In an interview yesterday, Press Trust executive secretary Clement Chilingulo explained that the requirements were not met because the quality of the projects received did not meet the criteria laid out in the Act.
Chilingulo said projects needed to benefit the community, be viable, self sustaining and must focus on priority areas of education, health, social welfare, scientific research, disaster relief, sports and culture.
“So you see, we cannot just distribute the money to meet the requirements but we must donate in line with the policies that guide the Trust,” said Chilingulo.
He added that the organisation’s decision to consolidate the trust’s accounts and those of its subsidiary Press Trust Overseas Limited raised the group’s income on the back of low donations, hence the failure to meet the target.
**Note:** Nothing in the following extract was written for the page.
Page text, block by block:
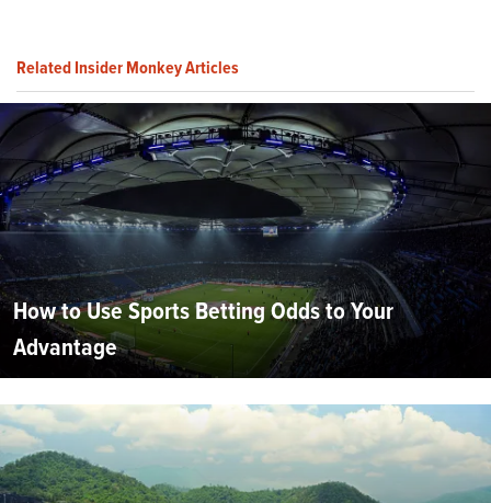
Related Insider Monkey Articles
How to Use Sports Betting Odds to Your
Advantage

The trust’s major investment is Press Corporation Limited in which it controls 49 percent after offering 44 percent of the company’s shares to the public through the Malawi and London stock markets.
It owns Press Agriculture, has shares in Illovo (Malawi), Stanbic Bank, Blantyre Hotels, Old Mutual, Kang’ombe Investment Limited and Continental Discount House.
The Trust has investments in Mwaiwathu Hospital and joined Malawi Development Corporation to build the stalling Namiwawa Hotel in Blantyre.
A couple of years ago, the trust wrote down to nil its investments in Press Agriculture, Namiwawa Hotel and Mwaiwathu Hospital due to their poor historic performances and uncertainty over future prospects.
“In the event that the investments become profitable and the loans recoverable, their values will be reassessed in accordance with the Trust’s accounting policies,” said Deloitte in its report.
Yesterday, Chilingulo said Mwaiwathu and Press Agriculture are now shaping up and may start bring returns soon while Namiwawa Hotel remains a black hole in the trust’s portfolio.